Source data:

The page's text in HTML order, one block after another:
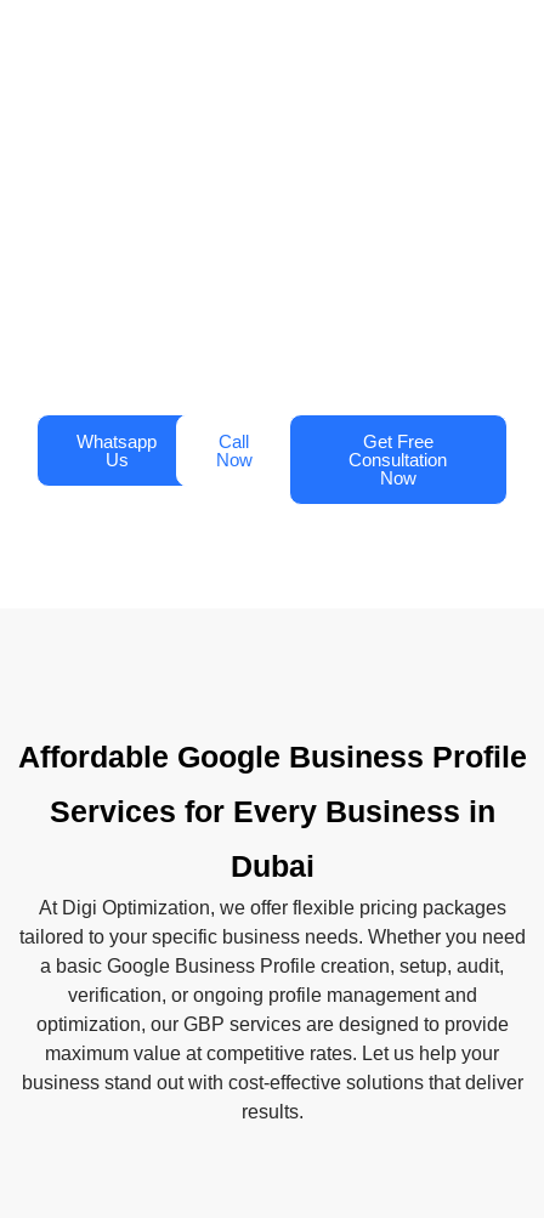
Whatsapp
Us
Call
Now
Get Free
Consultation
Now
Affordable Google Business Profile
Services for Every Business in
Dubai
At Digi Optimization, we offer flexible pricing packages
tailored to your specific business needs. Whether you need
a basic Google Business Profile creation, setup, audit,
verification, or ongoing profile management and
optimization, our GBP services are designed to provide
maximum value at competitive rates. Let us help your
business stand out with cost-effective solutions that deliver
results.
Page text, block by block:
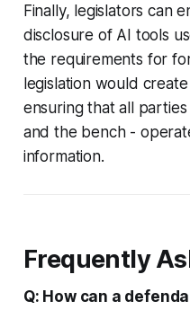
Finally, legislators can
disclosure of AI tools
the requirements for
legislation would
ensuring that all
and the bench -
information.
Frequently
Q: How can a
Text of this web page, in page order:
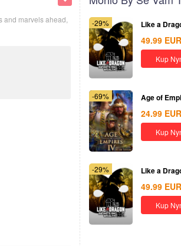
marvels ahead,
-29% Like a
49.99 EUR
Kup
-69% Age of
24.99 EUR
Kup
-29% Like a
49.99 EUR
Kup
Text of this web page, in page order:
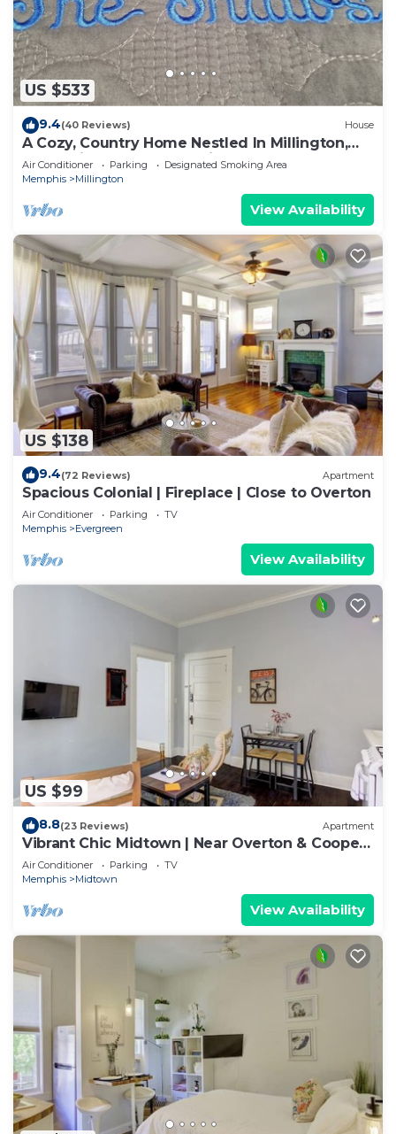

* **Problem requirements**
What is needed is an exact printout of all the entries, without the pictures.

* **Answer box**
The page's text in HTML order, one block after another:
Whatsapp
Us
Call
Now
Get Free
Consultation
Now
Affordable Google Business Profile
Services for Every Business in
Dubai
At Digi Optimization, we offer flexible pricing packages
tailored to your specific business needs. Whether you need
a basic Google Business Profile creation, setup, audit,
verification, or ongoing profile management and
optimization, our GBP services are designed to provide
maximum value at competitive rates. Let us help your
business stand out with cost-effective solutions that deliver
results.
Page text, block by block:
Finally, legislators can
disclosure of AI tools
the requirements for
legislation would
ensuring that all
and the bench -
information.
Frequently
Q: How can a
Text of this web page, in page order:
marvels ahead,
-29% Like a
49.99 EUR
Kup
-69% Age of
24.99 EUR
Kup
-29% Like a
49.99 EUR
Kup
Text of this web page, in page order:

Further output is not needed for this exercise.